# Week 4 - Probabilistic Programming with STAN

## Part 1 - Simple STAN model

Hello again. We've finally arrived to STAN - a platform for probabilistic programming!



...the usual imports...

**well, notice the new packages!!**

In [0]:
# First, we need to download an auxiliary Python file for STAN
!wget http://mlsm.man.dtu.dk/mbml/pystan_utils.py

--2020-02-17 14:02:33--  http://mlsm.man.dtu.dk/mbml/pystan_utils.py
Resolving mlsm.man.dtu.dk (mlsm.man.dtu.dk)... 192.38.87.226
Connecting to mlsm.man.dtu.dk (mlsm.man.dtu.dk)|192.38.87.226|:80... connected.
HTTP request sent, awaiting response... 200 OK
Length: 2661 (2.6K) [text/x-python]
Saving to: ‘pystan_utils.py’


2020-02-17 14:02:34 (437 MB/s) - ‘pystan_utils.py’ saved [2661/2661]



In [0]:
import numpy as np
import matplotlib.pyplot as plt
import random
import pystan
import pystan_utils # our own small package with utilities to use with STAN

# matplotlib options
plt.style.use('ggplot')
%matplotlib inline
plt.rcParams['figure.figsize'] = (12, 8)

In [0]:
# usually have to run this twice to take effect
plt.style.use('ggplot')
%matplotlib inline
plt.rcParams['figure.figsize'] = (12, 8)

### 1.1. Hello World and variations

Every respectable programming language requires that newcomers start with a small "Hello World" code. Besides being a familiar initial exercise, it also lets you learn a basic tool: how to print something! 

Don't forget. It may be useful for you later, for example for debugging!

We'll do the program for you



In [0]:
Hello_STAN="""
transformed data {
    print("Hello World from STAN");
}
"""

# compile model
sm = pystan.StanModel(model_code=Hello_STAN)

INFO:pystan:COMPILING THE C++ CODE FOR MODEL anon_model_525af6d7864d89b75150c90990c74893 NOW.


To run the program above in pystan, we need to call the following method. Notice the parameters.

In [0]:
# run inference
fit = sm.sampling(algorithm="Fixed_param", iter=10)

Look carefully at your STAN output. It is NOT in this notebook... you'll have to go to the console to see it! 

Can you control the number of times the sentence "Hello World..." shows up? 

Can you try to print from other STAN code blocks? What are the effects?

The next step is to exchange data TO/FROM your STAN and Python codes, with a trivial model. 
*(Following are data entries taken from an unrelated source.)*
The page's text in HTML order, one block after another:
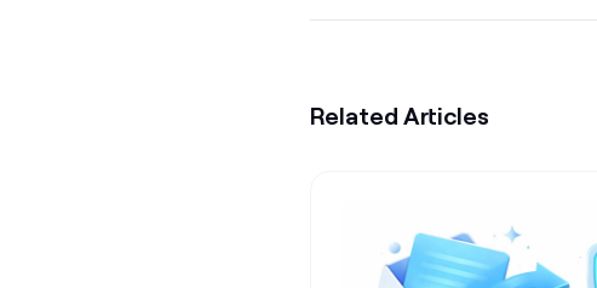
Related Articles
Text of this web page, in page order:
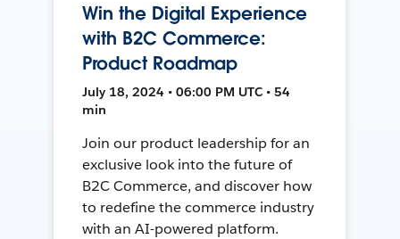
Win the Digital Experience
with B2C Commerce:
Product Roadmap
July 18, 2024 • 06:00 PM UTC • 54
min
Join our product leadership for an
exclusive look into the future of
B2C Commerce, and discover how
to redefine the commerce industry
with an AI-powered platform.
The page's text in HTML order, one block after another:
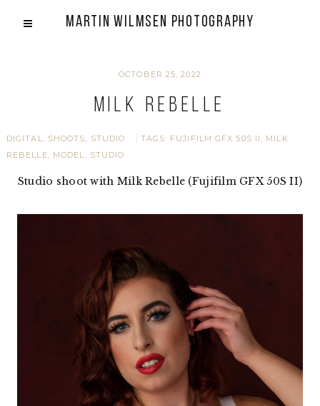
Martin Wilmsen Photography
OCTOBER 25, 2022
Milk Rebelle
DIGITAL, SHOOTS, STUDIO TAGS: FUJIFILM GFX 50S II , MILK
REBELLE, MODEL, STUDIO
Studio shoot with Milk Rebelle (Fujifilm GFX 50S II)
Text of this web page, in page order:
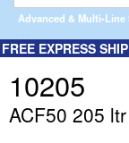
Advanced & Multi-Line
FREE EXPRESS
10205
ACF50 205
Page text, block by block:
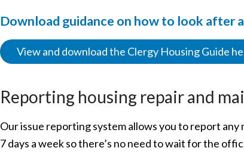
Download guidance on how to look after
View and download the Clergy Housing Guide
Reporting housing repair and
Our issue reporting system allows you to report any
7 days a week so there’s no need to wait for the
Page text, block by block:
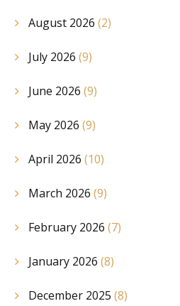
August 2026 (2)
July 2026 (9)
June 2026 (9)
May 2026 (9)
April 2026 (10)
March 2026 (9)
February 2026 (7)
January 2026 (8)
December 2025 (8)
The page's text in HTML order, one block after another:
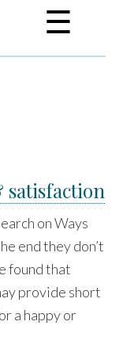
☰
satisfaction
on Ways
end they don’t
found that
provide short
a happy or
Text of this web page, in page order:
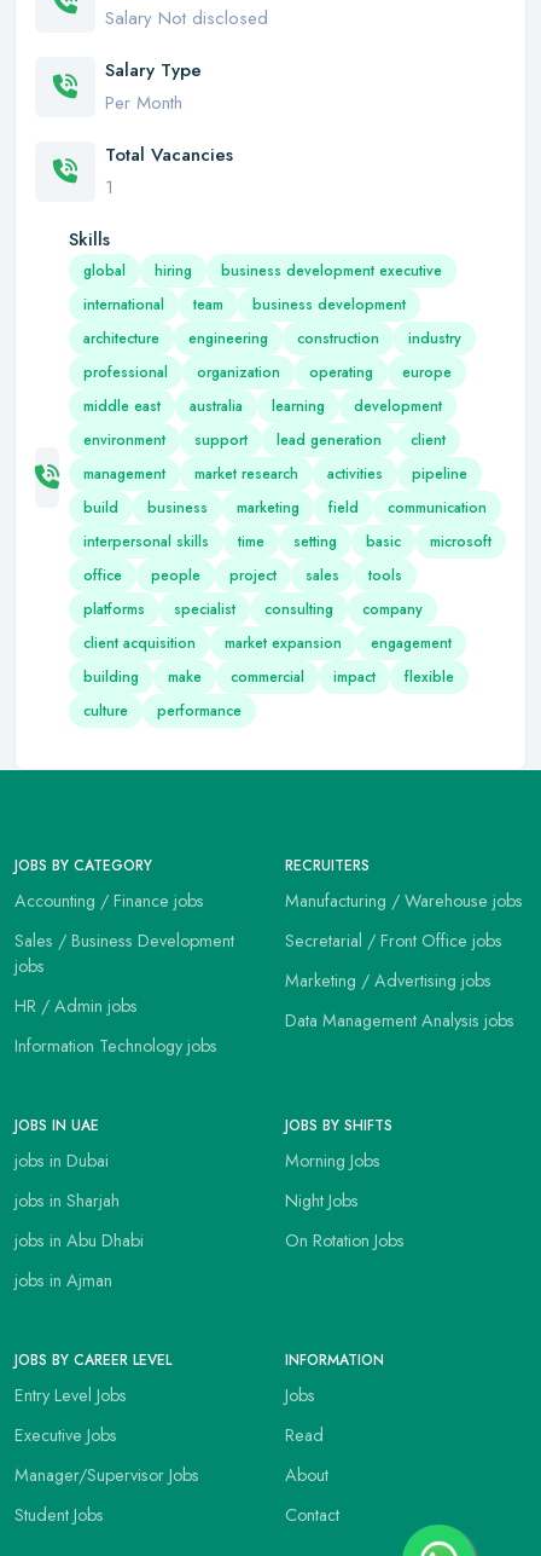
Salary Not disclosed
Salary Type
Per Month
Total Vacancies
1
Skills
global hiring
business development executive
international
team
business development
architecture
engineering construction
industry
professional
organization operating
europe
middle east
australia learning
development
environment
support lead generation
client
management
market research activities
pipeline
build
business marketing field
communication
interpersonal skills
time setting basic
microsoft
office
people project sales
tools
platforms
specialist consulting
company
client acquisition
market expansion
engagement
building
make commercial impact
flexible
culture
performance
JOBS BY CATEGORY
Accounting / Finance jobs
Sales / Business Development
jobs
HR / Admin jobs
Information Technology jobs
RECRUITERS
Manufacturing / Warehouse jobs
Secretarial / Front Office jobs
Marketing / Advertising jobs
Data Management Analysis jobs
JOBS IN UAE
jobs in Dubai
jobs in Sharjah
jobs in Abu Dhabi
jobs in Ajman
JOBS BY SHIFTS
Morning Jobs
Night Jobs
On Rotation Jobs
JOBS BY CAREER LEVEL
Entry Level Jobs
Executive Jobs
Manager/Supervisor Jobs
Student Jobs
INFORMATION
Jobs
Read
About
Contact
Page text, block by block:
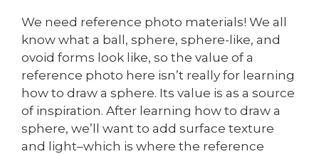
We need reference photo materials! We all
know what a ball, sphere, sphere-like, and
ovoid forms look like, so the value of a
reference photo here isn’t really for learning
how to draw a sphere. Its value is as a source
of inspiration. After learning how to draw a
sphere, we’ll want to add surface texture
and light–which is where the reference

The example below sends one real number to STAN, as data point a, then it gets it sends it back through two values: a single sample, x, from a normal distribution (centered at a); a new variable, b, that simply equals a.

In [0]:
tofrom_STAN="""
data {
    real a;
}
parameters {
    real x;
}
model {  
    x ~ normal(a, 10);
}
generated quantities {
    real b=a;
}
"""

# compile model
sm = pystan.StanModel(model_code=tofrom_STAN)

This time, we will use HMC (Hamiltonian Monte Carlo)

In [0]:
# run inference
fit = sm.sampling(data={'a':5}, algorithm="HMC", seed=0, iter=1000)

Take a look at the results (variable fit). 

Actually, there's still more to it. In fact, STAN didn't just draw a single value x as you can see from the table (look at n_eff, it obtained 2000 draws!). All the 2000 samples are available through fit.extract()

Make a histogram for x. What kind of distribution would you expect? ;-)

What's happening is that each single iteration (of 1000) of each single chain (of 4) is drawing one sample. Since STAN only uses data after the first 50% iterations, it becomes 500x4=2000 samples of the same variable. That is why x is not a single value, but instead a distribution. 

Actually you could have used 
>fit.traceplot('x')

Let's ellaborate a bit more with the input/outputs.

In [0]:
simple_STAN="""
data {
    real a;
}
transformed data {
    real b=2*a;
    int c=10;
    print("c=", c, " b=", b); // check this in the console!!!
}
parameters {
    real x;
}
model {
    x ~ normal(a, 10);
}
generated quantities {
    real d=a+c;
    real e=4.0;
}
"""

# compile model
sm = pystan.StanModel(model_code=simple_STAN)

Let's run it

In [0]:
# run inference
fit = sm.sampling(data={'a':5}, algorithm="HMC", seed=0, iter=1000)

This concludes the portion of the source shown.